If the state didn't matter, we would be able to reuse that node and collapse back to O(N) like LZSS.

Now of course state does matter, but crucially it doesn't matter *that much*. In particular, there is sort of a limit on how much it can help.

Consider for example if "state" is some semi-adaptive statistics. Those statistics are adaptive, so if you go far enough into the future, the state will adapt to the coding parse, and the initial state won't have helped that much. So maybe the initial state helps a lot for the next 8 coding steps. And maybe it helps at most 4 bits each time. Then having a better initial state can help at most 32 bits.

When you see that some other parse has been through this same position P, albeit with different state at this position, if that parse has completed and has a total cost, then we know it is the optimal cost through that node, not just the greedy parse or whatever. That is, whenever a hash node has a cost_to_tail, it is the optimal parse cost to tail. If there is a good parse later on in the file, the optimal parse is going to find that parse, even if it starts from a non-ideal state.

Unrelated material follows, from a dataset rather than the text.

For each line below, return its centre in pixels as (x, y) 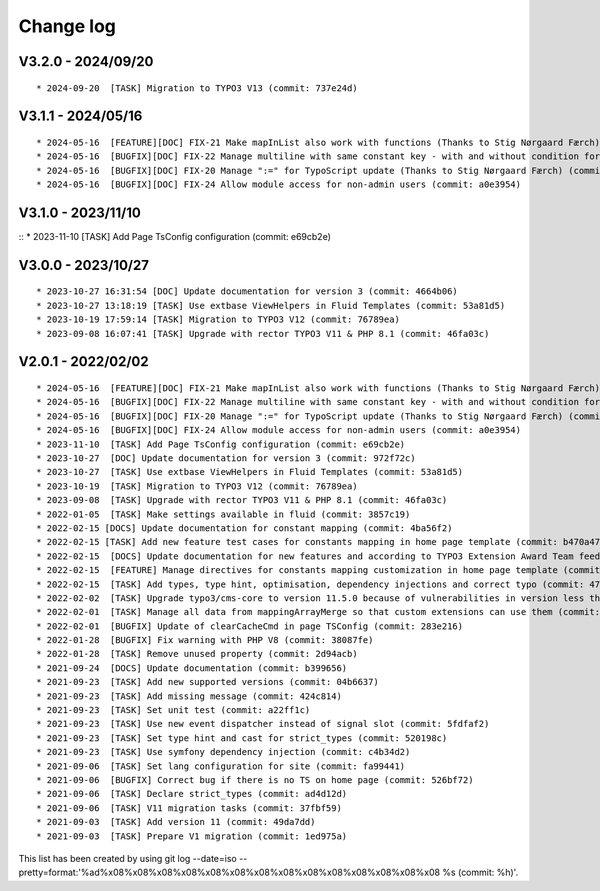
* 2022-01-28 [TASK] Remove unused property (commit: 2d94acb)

This is the form of our early outs :


When you pop an arrival to node {P,S} , look at the best cost to arrive to pos P for any state, 

if arrival.cost_from_head - best_cost_from_head[P] > threshold
  -> early out

if arrival.cost_from_head + best_cost_to_tail[P] > best_cost_total + threshold
  -> early out

where we've introduced two arrays that track the best seen cost to head & tail at each pos, regardless of state. We also keep a best total cost, which is initially set to infinity until we get through a total parse, and then is updated any time we see a new whole-walk cost.

This is just A star. From each node we are trying to find a lower bound for the cost to get to the end. What we use is previous encodings from that position to the end, and we assume that starting from a different state can't help more than some amount.